For each tissue sample, the cell type proportion W_{i h}
is the proportion of each cell type in the bulk tissue,
which is measured or imputed beforehand.
The marker level Y_{j i}
in bulk tissue is measured and provided as input.
The parameters we estimate are
the cell-type-specific trait effect \beta_{h j k}
,
the tissue-uniform trait effect \gamma_{j l}
,
and the basal marker level \alpha_{h j}
in each cell type.
We first describe the conventional linear regression models.
For marker j
in sample i
,
the maker level specific to cell type h
is
\alpha_{h j} + \sum_k \beta_{h j k} * X_{i k}.
This is a representative value rather than a mean, because we do not model
a probability distribution for cell-type-specific expression.

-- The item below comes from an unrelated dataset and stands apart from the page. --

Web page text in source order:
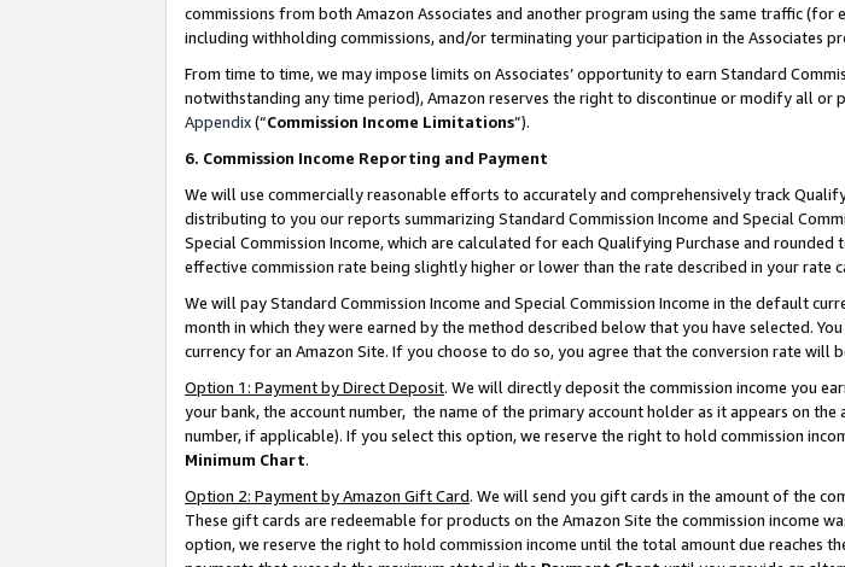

The bulk tissue marker level is the average weighted by W_{i h}
,
\mu_{j i} = \sum_h W_{i h} [ \alpha_{h j} + \sum_k \beta_{h j k} * X_{i k} ] +
\sum_l \gamma_{j l} C_{i l}.
The statistical model is
Y_{j i} = \mu_{j i} + \epsilon_{j i},
\epsilon_{j i} ~ N(0, \sigma^2_j).
The error of the marker level is is noramlly distributed with variance
\sigma^2_j
, independently among samples.
The full
model is the linear regression
Y_{j i} = (\sum_h \alpha_{h j} * W_{i h}) +
(\sum_{h k} \beta_{h j k} * W_{i h} * X_{i k}) +
(\sum_l \gamma_{j l} * C_{i l}) +
error.
The marginal
model tests the trait association only in one
cell type h
, under the linear regression,
Y_{j i} = (\sum_{h'} \alpha_{h' j} * W_{i h'}) +
(\sum_k \beta_{h j k} * W_{i h} * X_{i k}) +
(\sum_l \gamma_{j l} * C_{i l}) +
error.
The nonlinear model simultaneously analyze cell type composition in
linear scale and differential expression/methylation in log/logit scale.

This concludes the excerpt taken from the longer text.